Segment Start: SUPPLIED DATA
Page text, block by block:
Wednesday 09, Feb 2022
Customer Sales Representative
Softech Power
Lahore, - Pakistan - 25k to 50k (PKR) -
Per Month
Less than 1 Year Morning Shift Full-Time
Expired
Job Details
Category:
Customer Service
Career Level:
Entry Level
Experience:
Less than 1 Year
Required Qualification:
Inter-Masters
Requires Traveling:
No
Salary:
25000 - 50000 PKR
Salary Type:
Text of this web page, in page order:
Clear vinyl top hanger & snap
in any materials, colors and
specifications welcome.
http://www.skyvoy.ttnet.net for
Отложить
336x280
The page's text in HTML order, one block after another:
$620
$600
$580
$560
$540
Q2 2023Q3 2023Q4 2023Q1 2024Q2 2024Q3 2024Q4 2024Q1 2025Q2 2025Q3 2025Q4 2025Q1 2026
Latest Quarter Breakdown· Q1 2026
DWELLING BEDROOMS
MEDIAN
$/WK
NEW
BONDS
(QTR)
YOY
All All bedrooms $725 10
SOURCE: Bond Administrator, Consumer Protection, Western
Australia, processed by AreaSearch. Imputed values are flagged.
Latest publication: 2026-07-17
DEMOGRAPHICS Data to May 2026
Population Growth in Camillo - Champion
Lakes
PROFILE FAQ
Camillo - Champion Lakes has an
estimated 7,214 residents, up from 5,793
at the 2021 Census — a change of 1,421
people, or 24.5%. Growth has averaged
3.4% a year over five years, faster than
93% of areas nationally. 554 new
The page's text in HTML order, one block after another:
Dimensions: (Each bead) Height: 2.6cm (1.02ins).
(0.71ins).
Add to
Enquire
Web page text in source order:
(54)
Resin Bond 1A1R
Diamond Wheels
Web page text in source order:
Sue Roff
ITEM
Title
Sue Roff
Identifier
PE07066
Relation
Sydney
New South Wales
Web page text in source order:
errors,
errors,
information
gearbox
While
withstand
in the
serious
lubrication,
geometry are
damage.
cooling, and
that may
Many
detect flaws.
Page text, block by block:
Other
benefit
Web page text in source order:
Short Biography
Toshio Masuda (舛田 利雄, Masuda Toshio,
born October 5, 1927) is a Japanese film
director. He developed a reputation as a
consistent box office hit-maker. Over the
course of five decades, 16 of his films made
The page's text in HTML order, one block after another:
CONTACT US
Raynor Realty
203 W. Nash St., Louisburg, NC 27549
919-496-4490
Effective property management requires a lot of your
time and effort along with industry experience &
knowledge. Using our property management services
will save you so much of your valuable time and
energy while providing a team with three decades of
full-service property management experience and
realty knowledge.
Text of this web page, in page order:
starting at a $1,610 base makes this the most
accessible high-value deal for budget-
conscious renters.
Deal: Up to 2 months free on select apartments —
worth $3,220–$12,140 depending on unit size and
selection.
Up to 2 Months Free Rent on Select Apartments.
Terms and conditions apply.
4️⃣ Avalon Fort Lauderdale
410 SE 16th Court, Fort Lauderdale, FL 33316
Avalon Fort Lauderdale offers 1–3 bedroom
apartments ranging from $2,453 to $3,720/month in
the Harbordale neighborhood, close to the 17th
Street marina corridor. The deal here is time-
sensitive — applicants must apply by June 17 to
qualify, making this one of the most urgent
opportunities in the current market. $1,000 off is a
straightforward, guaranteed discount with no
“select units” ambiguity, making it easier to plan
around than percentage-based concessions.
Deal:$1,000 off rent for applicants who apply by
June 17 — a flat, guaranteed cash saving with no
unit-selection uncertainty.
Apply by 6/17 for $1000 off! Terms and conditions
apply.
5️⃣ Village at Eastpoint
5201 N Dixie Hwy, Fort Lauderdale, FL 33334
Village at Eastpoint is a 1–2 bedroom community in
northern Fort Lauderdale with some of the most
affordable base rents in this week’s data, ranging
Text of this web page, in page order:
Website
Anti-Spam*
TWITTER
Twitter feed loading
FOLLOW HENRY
Segment End: SUPPLIED DATA
REQUIRED WORK » For each line shown above, write an exact copy.

THE COMPLETED TASK »
Page text, block by block:
Wednesday 09, Feb 2022
Customer Sales Representative
Softech Power
Lahore, - Pakistan - 25k to 50k (PKR) -
Per Month
Less than 1 Year Morning Shift Full-Time
Expired
Job Details
Category:
Customer Service
Career Level:
Entry Level
Experience:
Less than 1 Year
Required Qualification:
Inter-Masters
Requires Traveling:
No
Salary:
25000 - 50000 PKR
Salary Type:
Text of this web page, in page order:
Clear vinyl top hanger & snap
in any materials, colors and
specifications welcome.
http://www.skyvoy.ttnet.net for
Отложить
336x280
The page's text in HTML order, one block after another:
$620
$600
$580
$560
$540
Q2 2023Q3 2023Q4 2023Q1 2024Q2 2024Q3 2024Q4 2024Q1 2025Q2 2025Q3 2025Q4 2025Q1 2026
Latest Quarter Breakdown· Q1 2026
DWELLING BEDROOMS
MEDIAN
$/WK
NEW
BONDS
(QTR)
YOY
All All bedrooms $725 10
SOURCE: Bond Administrator, Consumer Protection, Western
Australia, processed by AreaSearch. Imputed values are flagged.
Latest publication: 2026-07-17
DEMOGRAPHICS Data to May 2026
Population Growth in Camillo - Champion
Lakes
PROFILE FAQ
Camillo - Champion Lakes has an
estimated 7,214 residents, up from 5,793
at the 2021 Census — a change of 1,421
people, or 24.5%. Growth has averaged
3.4% a year over five years, faster than
93% of areas nationally. 554 new
The page's text in HTML order, one block after another:
Dimensions: (Each bead) Height: 2.6cm (1.02ins).
(0.71ins).
Add to
Enquire
Web page text in source order:
(54)
Resin Bond 1A1R
Diamond Wheels
Web page text in source order:
Sue Roff
ITEM
Title
Sue Roff
Identifier
PE07066
Relation
Sydney
New South Wales
Web page text in source order:
errors,
errors,
information
gearbox
While
withstand
in the
serious
lubrication,
geometry are
damage.
cooling, and
that may
Many
detect flaws.
Page text, block by block:
Other
benefit
Web page text in source order:
Short Biography
Toshio Masuda (舛田 利雄, Masuda Toshio,
born October 5, 1927) is a Japanese film
director. He developed a reputation as a
consistent box office hit-maker. Over the
course of five decades, 16 of his films made
The page's text in HTML order, one block after another:
CONTACT US
Raynor Realty
203 W. Nash St., Louisburg, NC 27549
919-496-4490
Effective property management requires a lot of your
time and effort along with industry experience &
knowledge. Using our property management services
will save you so much of your valuable time and
energy while providing a team with three decades of
full-service property management experience and
realty knowledge.
Text of this web page, in page order:
starting at a $1,610 base makes this the most
accessible high-value deal for budget-
conscious renters.
Deal: Up to 2 months free on select apartments —
worth $3,220–$12,140 depending on unit size and
selection.
Up to 2 Months Free Rent on Select Apartments.
Terms and conditions apply.
4️⃣ Avalon Fort Lauderdale
410 SE 16th Court, Fort Lauderdale, FL 33316
Avalon Fort Lauderdale offers 1–3 bedroom
apartments ranging from $2,453 to $3,720/month in
the Harbordale neighborhood, close to the 17th
Street marina corridor. The deal here is time-
sensitive — applicants must apply by June 17 to
qualify, making this one of the most urgent
opportunities in the current market. $1,000 off is a
straightforward, guaranteed discount with no
“select units” ambiguity, making it easier to plan
around than percentage-based concessions.
Deal:$1,000 off rent for applicants who apply by
June 17 — a flat, guaranteed cash saving with no
unit-selection uncertainty.
Apply by 6/17 for $1000 off! Terms and conditions
apply.
5️⃣ Village at Eastpoint
5201 N Dixie Hwy, Fort Lauderdale, FL 33334
Village at Eastpoint is a 1–2 bedroom community in
northern Fort Lauderdale with some of the most
affordable base rents in this week’s data, ranging
Text of this web page, in page order:
Website
Anti-Spam*
TWITTER
Twitter feed loading
FOLLOW HENRY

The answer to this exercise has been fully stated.